Activity:
At the line containing "YouTube and Vimeo)", start repeating the entries exactly, and continue through the last line.

··· Given information ···

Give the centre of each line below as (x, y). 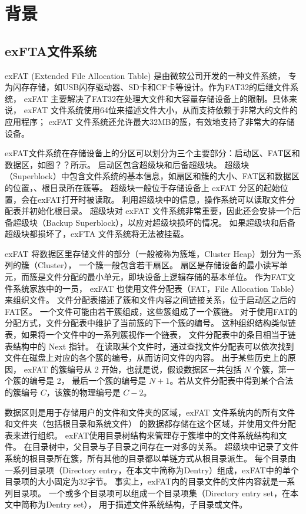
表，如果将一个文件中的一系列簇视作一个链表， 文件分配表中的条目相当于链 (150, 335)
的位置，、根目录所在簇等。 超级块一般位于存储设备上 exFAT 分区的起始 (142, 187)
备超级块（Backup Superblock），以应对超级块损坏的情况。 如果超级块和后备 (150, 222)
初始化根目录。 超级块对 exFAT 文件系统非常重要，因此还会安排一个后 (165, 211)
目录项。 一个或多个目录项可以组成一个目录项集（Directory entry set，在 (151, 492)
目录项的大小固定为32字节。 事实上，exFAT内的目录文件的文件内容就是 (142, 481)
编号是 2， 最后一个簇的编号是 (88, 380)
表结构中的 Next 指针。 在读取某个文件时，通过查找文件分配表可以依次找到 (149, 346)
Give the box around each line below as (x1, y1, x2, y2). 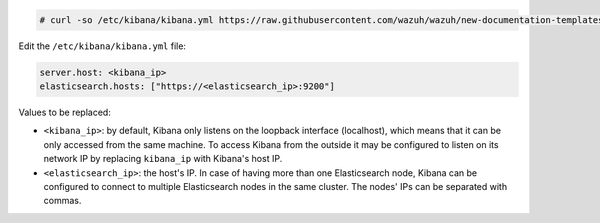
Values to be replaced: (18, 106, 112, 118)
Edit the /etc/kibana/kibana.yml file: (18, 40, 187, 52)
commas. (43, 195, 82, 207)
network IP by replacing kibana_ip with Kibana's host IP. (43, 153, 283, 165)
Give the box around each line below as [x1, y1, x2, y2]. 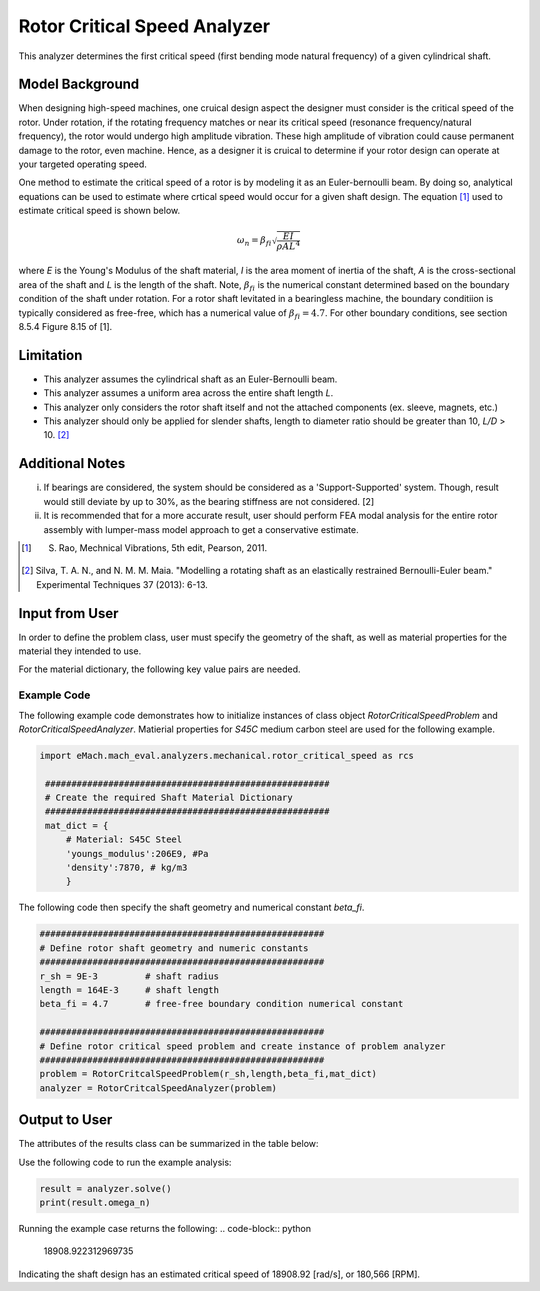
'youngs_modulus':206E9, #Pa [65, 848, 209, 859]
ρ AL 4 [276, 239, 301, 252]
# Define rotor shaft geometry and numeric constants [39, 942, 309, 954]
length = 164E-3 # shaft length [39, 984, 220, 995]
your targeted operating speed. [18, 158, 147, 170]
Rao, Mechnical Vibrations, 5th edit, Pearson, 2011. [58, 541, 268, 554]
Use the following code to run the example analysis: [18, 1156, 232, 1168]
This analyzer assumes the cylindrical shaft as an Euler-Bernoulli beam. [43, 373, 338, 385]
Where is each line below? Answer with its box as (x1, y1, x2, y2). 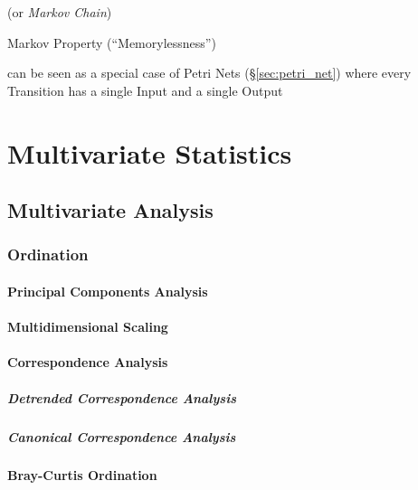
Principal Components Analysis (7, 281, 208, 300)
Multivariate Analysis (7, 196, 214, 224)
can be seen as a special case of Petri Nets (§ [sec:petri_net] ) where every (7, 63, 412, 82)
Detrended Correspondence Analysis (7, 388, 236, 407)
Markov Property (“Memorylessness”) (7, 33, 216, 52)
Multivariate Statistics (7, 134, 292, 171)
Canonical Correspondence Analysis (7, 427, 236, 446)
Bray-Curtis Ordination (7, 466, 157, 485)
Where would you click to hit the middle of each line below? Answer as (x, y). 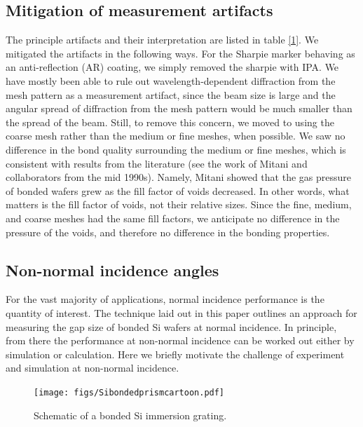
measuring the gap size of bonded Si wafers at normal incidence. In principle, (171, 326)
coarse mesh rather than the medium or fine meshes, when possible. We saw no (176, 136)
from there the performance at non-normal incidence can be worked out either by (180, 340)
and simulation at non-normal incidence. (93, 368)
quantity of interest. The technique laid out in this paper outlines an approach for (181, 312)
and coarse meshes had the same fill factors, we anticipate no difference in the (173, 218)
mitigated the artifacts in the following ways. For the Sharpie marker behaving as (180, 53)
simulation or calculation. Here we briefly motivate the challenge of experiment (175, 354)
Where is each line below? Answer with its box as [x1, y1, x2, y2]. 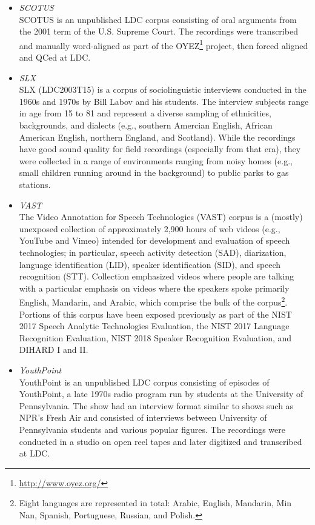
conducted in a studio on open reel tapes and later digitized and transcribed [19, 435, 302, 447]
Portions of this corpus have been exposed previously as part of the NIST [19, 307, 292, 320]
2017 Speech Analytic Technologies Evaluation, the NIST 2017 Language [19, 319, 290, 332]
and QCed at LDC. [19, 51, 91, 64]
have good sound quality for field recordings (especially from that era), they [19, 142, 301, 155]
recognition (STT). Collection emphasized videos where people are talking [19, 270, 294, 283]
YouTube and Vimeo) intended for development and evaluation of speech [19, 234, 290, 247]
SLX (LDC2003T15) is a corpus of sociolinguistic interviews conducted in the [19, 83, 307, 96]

···

Result for this task:
YouTube and Vimeo) intended for development and evaluation of speech [19, 234, 290, 247]
SLX (LDC2003T15) is a corpus of sociolinguistic interviews conducted in the [19, 83, 307, 96]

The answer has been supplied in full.